**GOAL OF THE EXERCISE:** Take nothing but the lines from the one with "It is the aim" through the one with "Content Delivery Servers [14, 179, 115, 191]" in the entries below, both ends kept, and return them exactly with pictures left out.

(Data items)
<<<<
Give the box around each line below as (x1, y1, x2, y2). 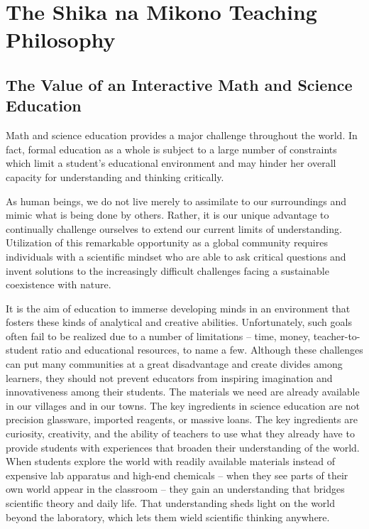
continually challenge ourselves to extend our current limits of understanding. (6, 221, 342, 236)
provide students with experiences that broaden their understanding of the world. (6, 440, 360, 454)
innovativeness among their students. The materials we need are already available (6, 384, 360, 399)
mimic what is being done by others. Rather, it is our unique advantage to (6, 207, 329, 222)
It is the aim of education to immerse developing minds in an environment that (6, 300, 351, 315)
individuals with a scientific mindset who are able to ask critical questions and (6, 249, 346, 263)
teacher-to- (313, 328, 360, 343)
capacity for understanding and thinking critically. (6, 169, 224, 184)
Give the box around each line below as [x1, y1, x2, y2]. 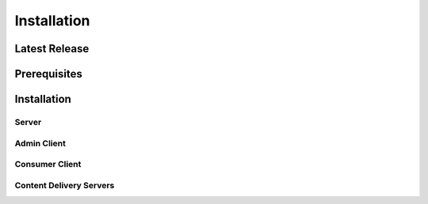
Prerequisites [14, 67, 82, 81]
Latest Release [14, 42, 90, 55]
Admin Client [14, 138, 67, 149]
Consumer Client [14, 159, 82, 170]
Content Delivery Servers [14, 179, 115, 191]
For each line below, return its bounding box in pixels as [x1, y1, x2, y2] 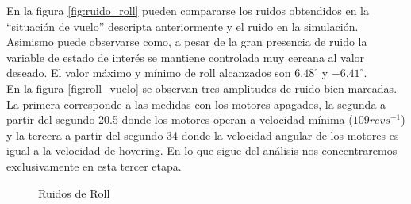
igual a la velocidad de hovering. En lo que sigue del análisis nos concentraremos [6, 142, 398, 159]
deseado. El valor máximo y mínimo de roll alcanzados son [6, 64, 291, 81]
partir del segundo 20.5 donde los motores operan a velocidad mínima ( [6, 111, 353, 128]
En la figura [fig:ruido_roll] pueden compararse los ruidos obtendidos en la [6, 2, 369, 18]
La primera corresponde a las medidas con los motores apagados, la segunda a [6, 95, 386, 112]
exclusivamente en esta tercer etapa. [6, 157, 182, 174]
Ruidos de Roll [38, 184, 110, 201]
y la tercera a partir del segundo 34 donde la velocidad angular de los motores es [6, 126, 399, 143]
>>>>
<<<<
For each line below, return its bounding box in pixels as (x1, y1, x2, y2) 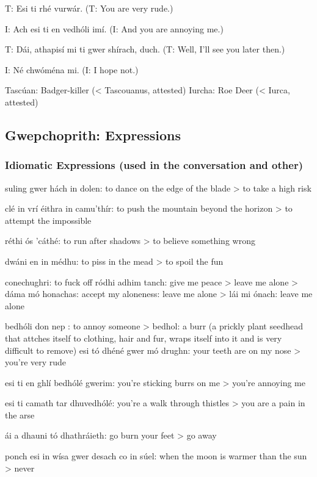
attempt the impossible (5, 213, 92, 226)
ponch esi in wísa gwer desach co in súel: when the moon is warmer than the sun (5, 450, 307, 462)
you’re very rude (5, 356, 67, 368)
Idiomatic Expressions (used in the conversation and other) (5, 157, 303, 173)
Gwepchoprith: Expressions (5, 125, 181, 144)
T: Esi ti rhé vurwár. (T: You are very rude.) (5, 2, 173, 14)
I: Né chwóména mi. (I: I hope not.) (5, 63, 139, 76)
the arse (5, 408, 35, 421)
>>>>
**OUTPUT:**
It is the aim of education to immerse developing minds in an environment that (6, 300, 351, 315)
individuals with a scientific mindset who are able to ask critical questions and (6, 249, 346, 263)
teacher-to- (313, 328, 360, 343)
capacity for understanding and thinking critically. (6, 169, 224, 184)
Give the box around each line below as [x1, y1, x2, y2]. 
Prerequisites [14, 67, 82, 81]
Latest Release [14, 42, 90, 55]
Admin Client [14, 138, 67, 149]
Consumer Client [14, 159, 82, 170]
Content Delivery Servers [14, 179, 115, 191]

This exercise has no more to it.